Sunday, October 19, 2014

The Magic Of Never-Never

I read 'We of the Never-Never' twenty years ago, and on re-reading this book, find the magic as strong as ever.  It reminds me of all that we must be thankful for in our lives : love, true friends and the sometimes harsh but bewitching beauty of the natural world.  As I read, the rain pelts outside; inside the electricity flickers, candles come on and off  at the whim of the power supply.  Flying ants fill the rooms, little white ants crawl on our tables and mud is splattered all over the floor.  But I remain caught in the spell of the book and these things don't seem like annoyances any more.

Written by Jeannie Gunn in 1908, this is the story of her adventures in the Australian bush as she accompanied her husband, Aeneas Gunn, who had been appointed manager of a large cattle station in 1902.

Her arrival in the bush was unexpected, and unwanted, for this was a land which white women did not inhabit, but once there, she was gradually accepted and eventually befriended.  Her story is eloquently narrated and the charm of her personality, tales of the brave and true bushmen and the pristine beauty of the land come alive through her words.  I quote a few paragraphs from her book, just to give you an idea of its timeless charm.

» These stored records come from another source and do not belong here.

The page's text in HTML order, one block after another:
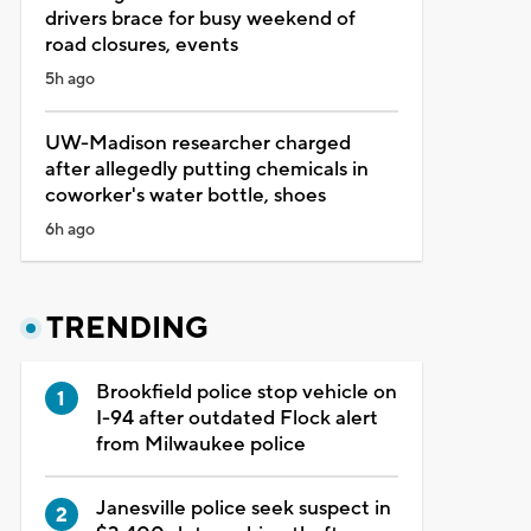
drivers brace for busy weekend of
road closures, events
5h ago
UW-Madison researcher charged
after allegedly putting chemicals in
coworker's water bottle, shoes
6h ago
TRENDING
Brookfield police stop vehicle on
I-94 after outdated Flock alert
from Milwaukee police
Janesville police seek suspect in
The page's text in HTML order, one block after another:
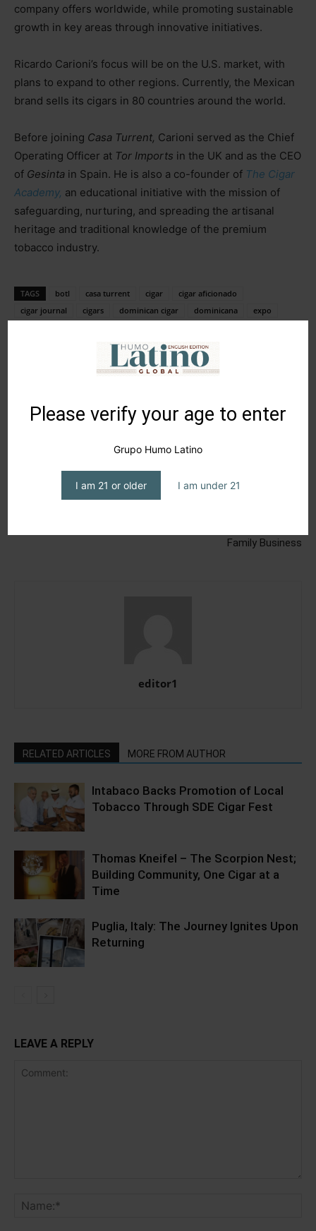
Please verify your age to enter
Grupo Humo Latino
I am 21 or older I am under 21
company offers worldwide, while promoting sustainable
growth in key areas through innovative initiatives.
Ricardo Carioni’s focus will be on the U.S. market, with
plans to expand to other regions. Currently, the Mexican
brand sells its cigars in 80 countries around the world.
Before joining Casa Turrent, Carioni served as the Chief
Operating Officer at Tor Imports in the UK and as the CEO
of Gesinta in Spain. He is also a co-founder of The Cigar
Academy, an educational initiative with the mission of
safeguarding, nurturing, and spreading the artisanal
heritage and traditional knowledge of the premium
tobacco industry.
TAGS botl casa turrent cigar
cigar aficionado
cigar journal
cigars dominican cigar dominicana
expo
pca2023
premium cigar association
Family Business
editor1
RELATED ARTICLES MORE FROM AUTHOR
Intabaco Backs Promotion of Local
Tobacco Through SDE Cigar Fest
Thomas Kneifel – The Scorpion Nest;
Building Community, One Cigar at a
Time
Puglia, Italy: The Journey Ignites Upon
Returning
LEAVE A REPLY
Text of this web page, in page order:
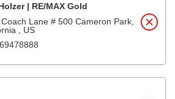
| RE/MAX Gold
Lane # 500 Cameron Park,
, US
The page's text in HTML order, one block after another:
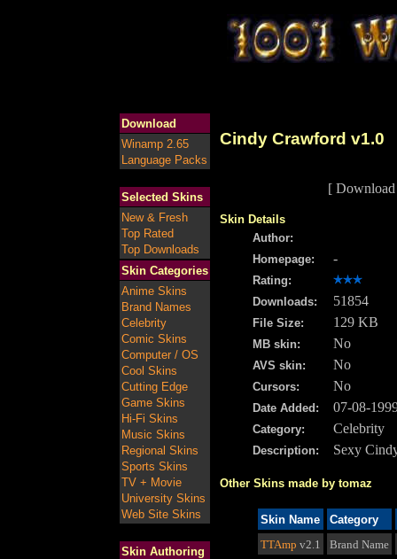
Download
Winamp 2.65
Language Packs
Selected Skins
New & Fresh
Top Rated
Top Downloads
Skin Categories
Anime Skins
Brand Names
Celebrity
Comic Skins
Computer / OS
Cool Skins
Cutting Edge
Game Skins
Hi-Fi Skins
Music Skins
Regional Skins
Sports Skins
TV + Movie
University Skins
Web Site Skins
Skin Authoring
Cindy Crawford v1.0
[
Skin Details
Author:
Homepage:
-
Rating:
Downloads:
51854
File Size: 129 KB
MB skin: No
AVS skin: No
Cursors: No
Date Added: 07-08-
Category: Celebrity
Description: Sexy
Other Skins made by tomaz
Skin Name
Category
TTAmp v2.1 Brand Name
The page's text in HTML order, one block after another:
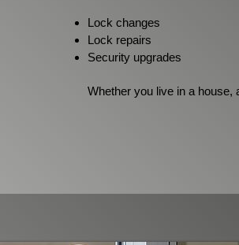
Lock changes
Lock repairs
Security upgrades
Whether you live in a house,
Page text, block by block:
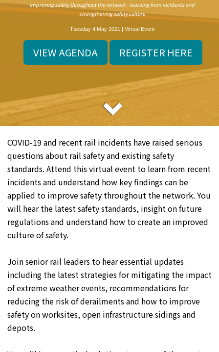
Improving safety throughout the network - learning from incidents and
strengthening safety culture
Tuesday 4 May 2021 | Virtual Event
VIEW AGENDA REGISTER HERE
COVID-19 and recent rail incidents have raised serious
questions about rail safety and existing safety
standards. Attend this virtual event to learn from recent
incidents and understand how key findings can be
applied to improve safety throughout the network. You
will hear the latest safety standards, insight on future
regulations and understand how to create an improved
culture of safety.
Join senior rail leaders to hear essential updates
including the latest strategies for mitigating the impact
of extreme weather events, recommendations for
reducing the risk of derailments and how to improve
safety on worksites, open infrastructure sidings and
depots.
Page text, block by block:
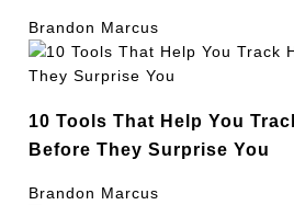
Brandon Marcus
10 Tools That Help You
Before They Surprise You
Brandon Marcus
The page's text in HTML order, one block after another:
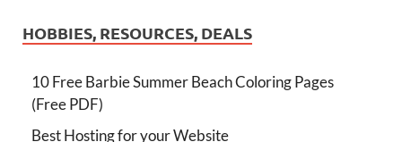
HOBBIES, RESOURCES, DEALS
10 Free Barbie Summer Beach Coloring Pages
(Free PDF)
Best Hosting for your Website

"And All of Us, and many of this company, shared each other's lives for one bright, sunny year, away Behind the Back of Beyond, in the Land of the Never-Never; in that elusive land with an elusive name - a land of dangers and hardships and privations yet loved as few lands are loved - a land that bewitches her people with strange spells and mysteries, until they call sweet bitter and bitter sweet.  Called the Never-Never, the Maluka (her husband) loved to say, because they who have lived in it and loved it, Never-Never voluntarily leave it."

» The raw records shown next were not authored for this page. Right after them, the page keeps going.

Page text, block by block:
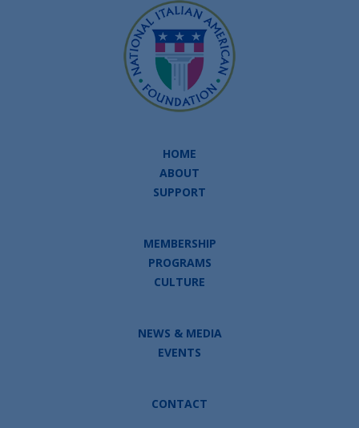
HOME
ABOUT
SUPPORT
MEMBERSHIP
PROGRAMS
CULTURE
NEWS & MEDIA
EVENTS
CONTACT
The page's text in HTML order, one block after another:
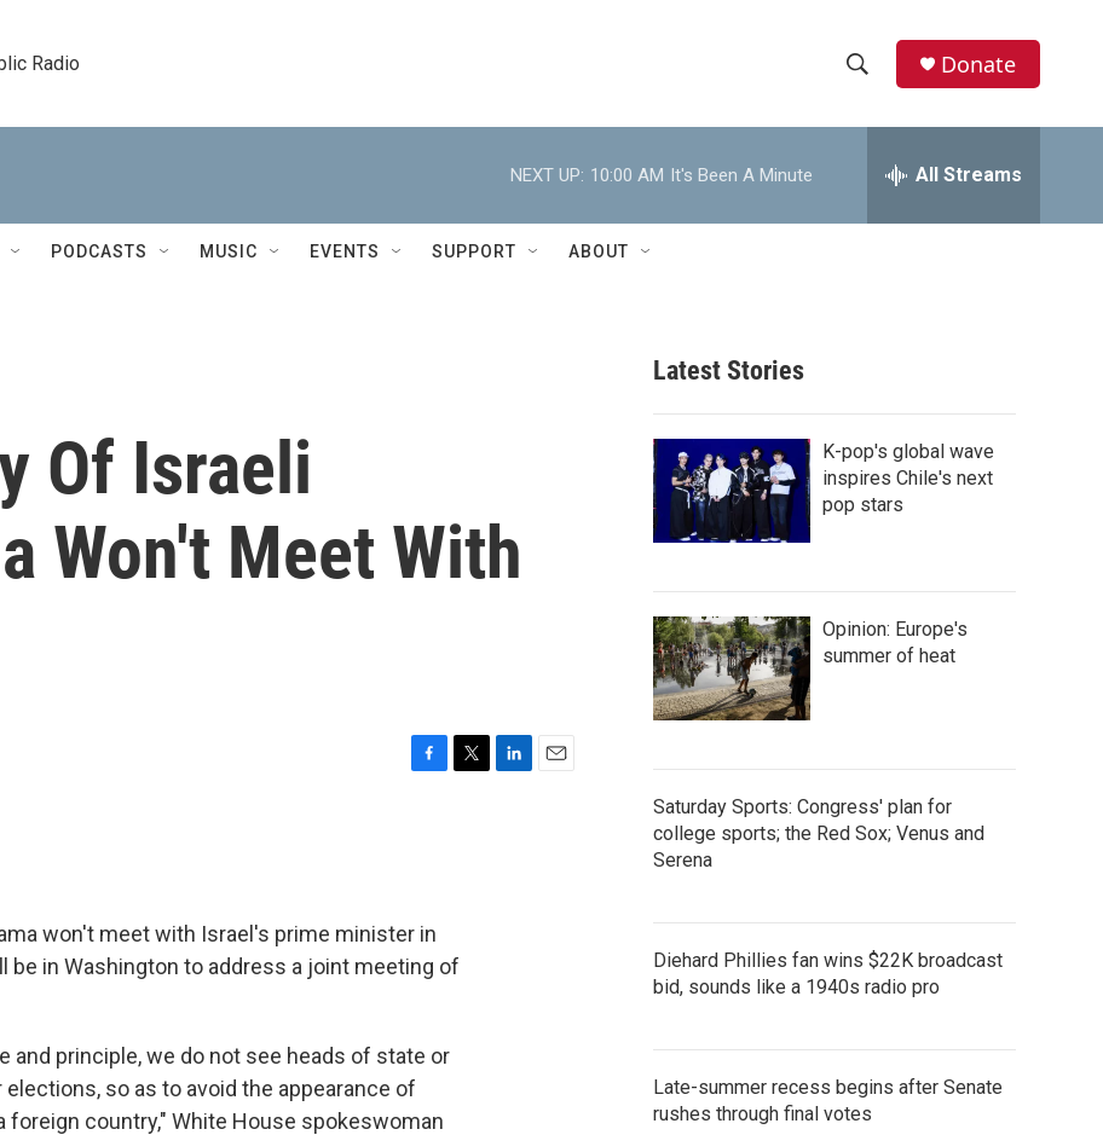
Radio
h
w
r
c
h
e
h
Donate
NEXT UP: 10:00 AM It's Been A Minute All Streams
PODCASTS MUSIC EVENTS SUPPORT ABOUT
Of Israeli
Won't Meet With
o
k
won't meet with Israel's prime minister in
be in Washington to address a joint meeting of
and principle, we do not see heads of state or
so as to avoid the appearance of
country," White House spokeswoman
Latest Stories
K-pop's global wave
inspires Chile's next
pop stars
Opinion: Europe's
summer of heat
Saturday Sports: Congress' plan for
college sports; the Red Sox; Venus and
Serena
Diehard Phillies fan wins $22K broadcast
bid, sounds like a 1940s radio pro
Late-summer recess begins after Senate
rushes through final votes
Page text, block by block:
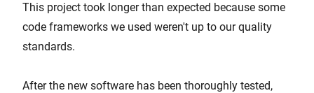
This project took longer than expected because some
code frameworks we used weren't up to our quality
standards.
After the new software has been thoroughly tested,
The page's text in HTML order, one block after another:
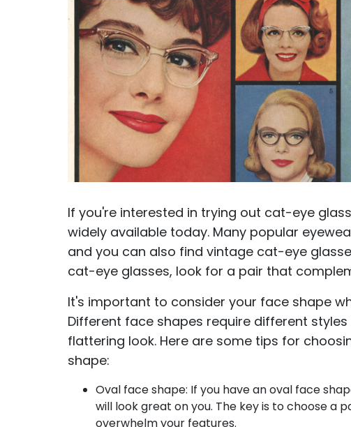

In the beginning, when the men at the station learned that their boss had gone and got married, and, moreover the Missus was to accompany him, this is what one of them (the Sanguine Scot) said:

"I'll block her yet; see if I don't," he said confidently.  "After all these years on their own, the boys don't want a woman messing round the place."  And when he set out for the railway along the north track, to face the "escorting trick", he repeated his assurances.  "I'll block her chaps, never fear," he said; and glowering at a "quiet" horse that had been sent by the lady at the Telegraph, added savagely, "and I'll begin by losing that brute first turn out."

The Maluka and his Missus, meanwhile, having no inkling of this, were on their way to the end of civilization in a Territorial train:

"It was a delightful train - just a simple-hearted, chivalrous, weather beaten old bush whacker, at the service of the entire Territory.  "There's nothing the least bit officious or stand-offish about it," I was saying, when the Man-in-Charge came in with the first billy of tea.
  "Of course not!" he said, unhooking cups from various crooked-up fingers.  "It's a Territorian, you see."
  "And had all the false veneer of civilization peeled off long ago," the Maluka said, adding, with a sly look at my discarded gloves and gossamer, "It's wonderful how quietly the Territory does its work."...

They left behind the city and town dwellers, all of whom were horrified at the idea of Jeannie going into the bush.  This is what she says, later on, while shuttling from camp to camp:

"Whatever do you do with your time?" asked the townsfolk, sure that life out-bush is stagnation, but forgetting that life is life wherever it may be lived.